Given data ::
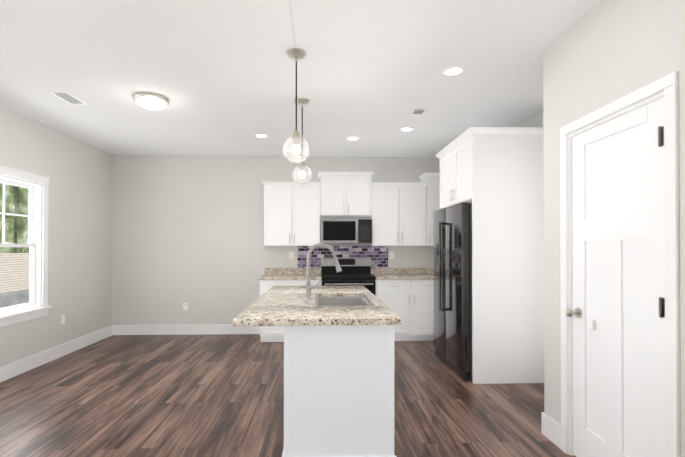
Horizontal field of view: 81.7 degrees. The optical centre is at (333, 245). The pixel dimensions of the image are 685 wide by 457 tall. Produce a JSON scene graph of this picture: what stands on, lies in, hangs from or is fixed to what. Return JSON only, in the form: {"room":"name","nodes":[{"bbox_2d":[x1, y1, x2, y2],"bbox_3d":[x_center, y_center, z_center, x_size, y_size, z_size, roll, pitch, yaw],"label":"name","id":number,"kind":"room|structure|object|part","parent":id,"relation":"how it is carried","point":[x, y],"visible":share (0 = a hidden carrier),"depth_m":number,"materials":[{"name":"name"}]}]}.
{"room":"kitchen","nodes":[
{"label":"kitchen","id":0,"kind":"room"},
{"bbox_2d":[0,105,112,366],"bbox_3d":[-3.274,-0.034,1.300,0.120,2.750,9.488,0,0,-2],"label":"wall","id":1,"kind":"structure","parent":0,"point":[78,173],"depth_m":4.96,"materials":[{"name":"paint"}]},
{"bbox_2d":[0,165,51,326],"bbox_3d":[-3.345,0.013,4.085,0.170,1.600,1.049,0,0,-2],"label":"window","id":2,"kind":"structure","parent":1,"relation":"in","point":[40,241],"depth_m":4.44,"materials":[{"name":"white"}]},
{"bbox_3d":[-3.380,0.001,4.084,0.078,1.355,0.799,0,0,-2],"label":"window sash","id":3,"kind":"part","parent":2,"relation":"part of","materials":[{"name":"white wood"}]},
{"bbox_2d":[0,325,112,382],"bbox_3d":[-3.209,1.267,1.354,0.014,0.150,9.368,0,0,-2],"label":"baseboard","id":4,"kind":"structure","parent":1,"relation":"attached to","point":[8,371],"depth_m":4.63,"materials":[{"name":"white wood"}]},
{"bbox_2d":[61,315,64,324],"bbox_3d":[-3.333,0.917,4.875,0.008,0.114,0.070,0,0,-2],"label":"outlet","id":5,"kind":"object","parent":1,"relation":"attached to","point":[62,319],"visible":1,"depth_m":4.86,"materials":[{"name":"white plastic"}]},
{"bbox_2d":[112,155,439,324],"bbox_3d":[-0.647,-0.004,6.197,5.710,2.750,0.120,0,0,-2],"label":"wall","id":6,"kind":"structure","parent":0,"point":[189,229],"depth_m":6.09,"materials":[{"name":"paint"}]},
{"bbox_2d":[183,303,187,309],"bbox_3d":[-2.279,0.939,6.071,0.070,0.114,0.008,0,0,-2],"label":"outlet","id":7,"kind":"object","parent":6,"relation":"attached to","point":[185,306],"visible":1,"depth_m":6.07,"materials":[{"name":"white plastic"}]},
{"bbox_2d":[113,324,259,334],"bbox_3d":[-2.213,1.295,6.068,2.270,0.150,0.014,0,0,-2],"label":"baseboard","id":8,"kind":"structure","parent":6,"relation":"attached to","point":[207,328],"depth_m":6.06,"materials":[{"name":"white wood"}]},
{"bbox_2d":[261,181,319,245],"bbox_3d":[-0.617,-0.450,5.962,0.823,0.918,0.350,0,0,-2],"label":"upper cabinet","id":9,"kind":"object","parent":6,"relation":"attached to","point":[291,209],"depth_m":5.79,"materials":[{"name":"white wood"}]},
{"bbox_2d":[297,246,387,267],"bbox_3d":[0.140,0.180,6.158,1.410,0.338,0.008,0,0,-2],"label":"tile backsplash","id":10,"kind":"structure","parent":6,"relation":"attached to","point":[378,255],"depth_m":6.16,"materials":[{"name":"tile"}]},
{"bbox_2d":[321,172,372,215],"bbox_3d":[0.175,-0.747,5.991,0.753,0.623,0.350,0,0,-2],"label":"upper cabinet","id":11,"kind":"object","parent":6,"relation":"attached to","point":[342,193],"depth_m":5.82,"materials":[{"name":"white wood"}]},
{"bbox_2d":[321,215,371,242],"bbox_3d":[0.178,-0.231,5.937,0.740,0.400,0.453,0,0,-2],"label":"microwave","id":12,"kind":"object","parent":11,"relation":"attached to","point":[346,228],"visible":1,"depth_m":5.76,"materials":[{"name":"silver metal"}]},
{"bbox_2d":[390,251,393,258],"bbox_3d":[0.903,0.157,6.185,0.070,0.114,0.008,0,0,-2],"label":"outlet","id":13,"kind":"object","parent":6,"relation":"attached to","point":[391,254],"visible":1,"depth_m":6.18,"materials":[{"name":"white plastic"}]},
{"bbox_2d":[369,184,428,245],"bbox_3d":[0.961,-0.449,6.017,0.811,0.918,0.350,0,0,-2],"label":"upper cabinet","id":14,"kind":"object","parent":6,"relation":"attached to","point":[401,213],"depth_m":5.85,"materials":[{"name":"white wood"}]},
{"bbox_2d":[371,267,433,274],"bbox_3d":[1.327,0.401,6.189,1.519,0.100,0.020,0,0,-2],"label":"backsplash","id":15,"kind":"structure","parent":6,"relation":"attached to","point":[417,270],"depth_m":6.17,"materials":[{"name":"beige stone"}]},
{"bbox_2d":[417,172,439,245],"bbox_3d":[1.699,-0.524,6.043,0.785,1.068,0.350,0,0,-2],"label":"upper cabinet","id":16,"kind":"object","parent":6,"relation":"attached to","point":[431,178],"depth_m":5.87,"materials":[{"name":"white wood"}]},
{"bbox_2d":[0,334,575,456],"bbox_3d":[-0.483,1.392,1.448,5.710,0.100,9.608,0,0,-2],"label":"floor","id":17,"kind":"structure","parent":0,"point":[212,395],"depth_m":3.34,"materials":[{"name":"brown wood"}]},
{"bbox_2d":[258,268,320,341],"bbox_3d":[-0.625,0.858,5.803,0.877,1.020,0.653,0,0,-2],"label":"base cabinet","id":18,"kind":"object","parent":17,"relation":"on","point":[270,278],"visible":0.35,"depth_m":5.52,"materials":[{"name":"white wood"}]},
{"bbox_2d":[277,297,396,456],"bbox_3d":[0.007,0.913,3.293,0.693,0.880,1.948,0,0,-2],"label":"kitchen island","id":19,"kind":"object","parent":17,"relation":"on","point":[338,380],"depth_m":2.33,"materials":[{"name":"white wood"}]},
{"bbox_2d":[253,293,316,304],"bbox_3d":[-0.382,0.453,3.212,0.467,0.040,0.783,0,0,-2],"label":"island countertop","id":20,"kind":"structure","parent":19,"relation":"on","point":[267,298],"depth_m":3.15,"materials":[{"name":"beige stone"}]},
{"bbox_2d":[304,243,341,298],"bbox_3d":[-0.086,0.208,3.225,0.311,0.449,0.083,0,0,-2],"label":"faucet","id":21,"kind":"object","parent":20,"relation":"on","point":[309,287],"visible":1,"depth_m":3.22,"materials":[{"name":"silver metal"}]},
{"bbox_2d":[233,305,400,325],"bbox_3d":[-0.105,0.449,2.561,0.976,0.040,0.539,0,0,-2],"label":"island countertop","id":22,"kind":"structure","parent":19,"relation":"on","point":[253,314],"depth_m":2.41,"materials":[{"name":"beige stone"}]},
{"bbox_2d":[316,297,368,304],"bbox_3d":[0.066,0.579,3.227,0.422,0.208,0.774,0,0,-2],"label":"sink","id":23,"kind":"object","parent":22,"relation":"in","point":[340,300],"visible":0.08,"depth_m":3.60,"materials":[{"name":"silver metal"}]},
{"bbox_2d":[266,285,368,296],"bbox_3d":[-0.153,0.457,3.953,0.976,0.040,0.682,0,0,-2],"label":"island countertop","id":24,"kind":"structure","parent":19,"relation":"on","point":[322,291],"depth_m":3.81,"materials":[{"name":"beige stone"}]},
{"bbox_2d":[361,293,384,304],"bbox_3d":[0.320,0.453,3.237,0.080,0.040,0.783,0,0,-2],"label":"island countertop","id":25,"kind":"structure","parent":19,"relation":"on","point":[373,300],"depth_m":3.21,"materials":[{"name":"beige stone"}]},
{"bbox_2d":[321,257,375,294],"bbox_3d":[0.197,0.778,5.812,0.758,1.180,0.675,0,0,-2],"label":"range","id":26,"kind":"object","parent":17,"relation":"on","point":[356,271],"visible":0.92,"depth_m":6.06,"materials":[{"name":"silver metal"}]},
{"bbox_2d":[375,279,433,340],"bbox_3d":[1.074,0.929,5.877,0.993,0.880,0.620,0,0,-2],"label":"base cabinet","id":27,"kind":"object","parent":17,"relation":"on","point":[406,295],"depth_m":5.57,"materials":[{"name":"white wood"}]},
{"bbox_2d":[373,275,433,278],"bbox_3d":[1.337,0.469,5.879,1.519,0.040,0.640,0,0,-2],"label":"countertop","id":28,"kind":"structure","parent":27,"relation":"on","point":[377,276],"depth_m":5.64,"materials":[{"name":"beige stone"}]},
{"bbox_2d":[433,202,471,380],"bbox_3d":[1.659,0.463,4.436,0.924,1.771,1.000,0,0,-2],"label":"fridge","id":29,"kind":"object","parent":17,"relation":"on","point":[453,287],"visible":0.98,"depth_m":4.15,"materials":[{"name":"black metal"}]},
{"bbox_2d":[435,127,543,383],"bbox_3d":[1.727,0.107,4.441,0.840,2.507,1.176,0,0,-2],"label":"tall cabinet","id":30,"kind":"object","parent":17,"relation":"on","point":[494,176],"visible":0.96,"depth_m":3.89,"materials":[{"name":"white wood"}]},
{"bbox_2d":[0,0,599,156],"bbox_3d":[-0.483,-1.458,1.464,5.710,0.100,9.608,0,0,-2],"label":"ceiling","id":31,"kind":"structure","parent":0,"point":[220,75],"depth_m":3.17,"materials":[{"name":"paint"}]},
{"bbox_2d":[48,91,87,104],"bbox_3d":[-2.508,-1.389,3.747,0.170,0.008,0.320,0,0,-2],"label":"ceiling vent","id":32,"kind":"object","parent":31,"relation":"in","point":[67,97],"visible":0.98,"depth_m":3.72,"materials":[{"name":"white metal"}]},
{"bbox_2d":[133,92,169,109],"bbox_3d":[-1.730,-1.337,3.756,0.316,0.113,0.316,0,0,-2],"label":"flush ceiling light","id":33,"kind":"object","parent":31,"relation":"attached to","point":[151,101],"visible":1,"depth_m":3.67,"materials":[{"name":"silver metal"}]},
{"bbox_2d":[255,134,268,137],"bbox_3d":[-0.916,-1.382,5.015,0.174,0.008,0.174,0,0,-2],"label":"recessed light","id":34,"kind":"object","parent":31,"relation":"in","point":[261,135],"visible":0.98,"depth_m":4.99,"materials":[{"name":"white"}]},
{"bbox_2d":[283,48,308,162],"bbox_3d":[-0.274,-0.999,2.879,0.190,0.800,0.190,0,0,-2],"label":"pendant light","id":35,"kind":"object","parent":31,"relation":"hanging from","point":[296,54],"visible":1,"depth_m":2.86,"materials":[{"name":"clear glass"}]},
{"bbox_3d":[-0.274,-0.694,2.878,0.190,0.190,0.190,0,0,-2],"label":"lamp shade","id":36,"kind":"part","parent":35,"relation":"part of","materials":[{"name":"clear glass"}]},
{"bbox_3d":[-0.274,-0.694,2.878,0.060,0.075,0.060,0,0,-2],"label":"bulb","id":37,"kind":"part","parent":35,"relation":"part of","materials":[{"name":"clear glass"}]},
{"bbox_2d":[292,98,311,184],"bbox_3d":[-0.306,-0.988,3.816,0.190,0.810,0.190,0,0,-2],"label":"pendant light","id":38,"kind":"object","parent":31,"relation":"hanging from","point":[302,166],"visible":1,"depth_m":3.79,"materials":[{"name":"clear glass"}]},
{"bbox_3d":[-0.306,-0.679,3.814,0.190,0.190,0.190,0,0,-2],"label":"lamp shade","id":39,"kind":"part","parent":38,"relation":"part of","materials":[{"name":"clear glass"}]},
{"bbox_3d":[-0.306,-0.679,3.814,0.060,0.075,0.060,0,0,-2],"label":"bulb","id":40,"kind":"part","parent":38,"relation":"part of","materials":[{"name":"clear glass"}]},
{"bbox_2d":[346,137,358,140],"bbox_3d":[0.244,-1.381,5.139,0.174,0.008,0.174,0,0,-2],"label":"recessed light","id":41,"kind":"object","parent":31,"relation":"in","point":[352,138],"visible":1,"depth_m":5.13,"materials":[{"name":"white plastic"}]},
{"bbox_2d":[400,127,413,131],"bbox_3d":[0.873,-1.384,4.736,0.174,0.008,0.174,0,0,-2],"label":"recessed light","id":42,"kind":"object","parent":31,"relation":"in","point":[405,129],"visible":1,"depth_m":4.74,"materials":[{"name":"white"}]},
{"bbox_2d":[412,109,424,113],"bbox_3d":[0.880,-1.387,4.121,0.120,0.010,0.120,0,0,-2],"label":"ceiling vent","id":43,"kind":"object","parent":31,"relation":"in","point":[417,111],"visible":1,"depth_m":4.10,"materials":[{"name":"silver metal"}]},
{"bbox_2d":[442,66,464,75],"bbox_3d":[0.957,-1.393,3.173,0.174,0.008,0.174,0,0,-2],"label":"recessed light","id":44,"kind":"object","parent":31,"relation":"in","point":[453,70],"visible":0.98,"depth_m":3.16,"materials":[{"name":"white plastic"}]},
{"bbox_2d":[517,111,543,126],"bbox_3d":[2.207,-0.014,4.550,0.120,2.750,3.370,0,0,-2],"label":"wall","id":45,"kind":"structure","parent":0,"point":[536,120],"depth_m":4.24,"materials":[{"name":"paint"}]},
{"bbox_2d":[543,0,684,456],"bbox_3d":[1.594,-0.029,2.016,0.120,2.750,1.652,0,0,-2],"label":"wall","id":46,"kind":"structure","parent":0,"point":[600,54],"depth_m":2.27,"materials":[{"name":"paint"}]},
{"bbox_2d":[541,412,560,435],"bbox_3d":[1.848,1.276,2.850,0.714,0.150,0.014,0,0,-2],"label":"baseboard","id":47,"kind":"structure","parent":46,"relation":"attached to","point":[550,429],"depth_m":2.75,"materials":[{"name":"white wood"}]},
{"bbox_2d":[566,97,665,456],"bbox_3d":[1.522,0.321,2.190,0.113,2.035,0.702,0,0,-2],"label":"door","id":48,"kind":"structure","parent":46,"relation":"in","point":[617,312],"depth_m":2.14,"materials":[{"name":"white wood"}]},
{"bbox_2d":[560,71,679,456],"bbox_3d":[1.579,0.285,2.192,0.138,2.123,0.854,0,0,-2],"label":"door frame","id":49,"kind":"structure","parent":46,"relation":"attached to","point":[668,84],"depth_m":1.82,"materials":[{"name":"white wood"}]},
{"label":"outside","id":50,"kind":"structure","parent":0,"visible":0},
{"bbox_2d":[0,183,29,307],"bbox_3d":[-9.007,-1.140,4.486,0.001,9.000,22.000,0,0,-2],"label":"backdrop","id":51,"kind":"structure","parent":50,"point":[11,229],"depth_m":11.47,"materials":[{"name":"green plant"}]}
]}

Your goal :: Where does "kitchen" appear in the listing? Show every line that has it.

Task response ::
{"room":"kitchen","nodes":[
{"label":"kitchen","id":0,"kind":"room"},
{"bbox_2d":[277,297,396,456],"bbox_3d":[0.007,0.913,3.293,0.693,0.880,1.948,0,0,-2],"label":"kitchen island","id":19,"kind":"object","parent":17,"relation":"on","point":[338,380],"depth_m":2.33,"materials":[{"name":"white wood"}]},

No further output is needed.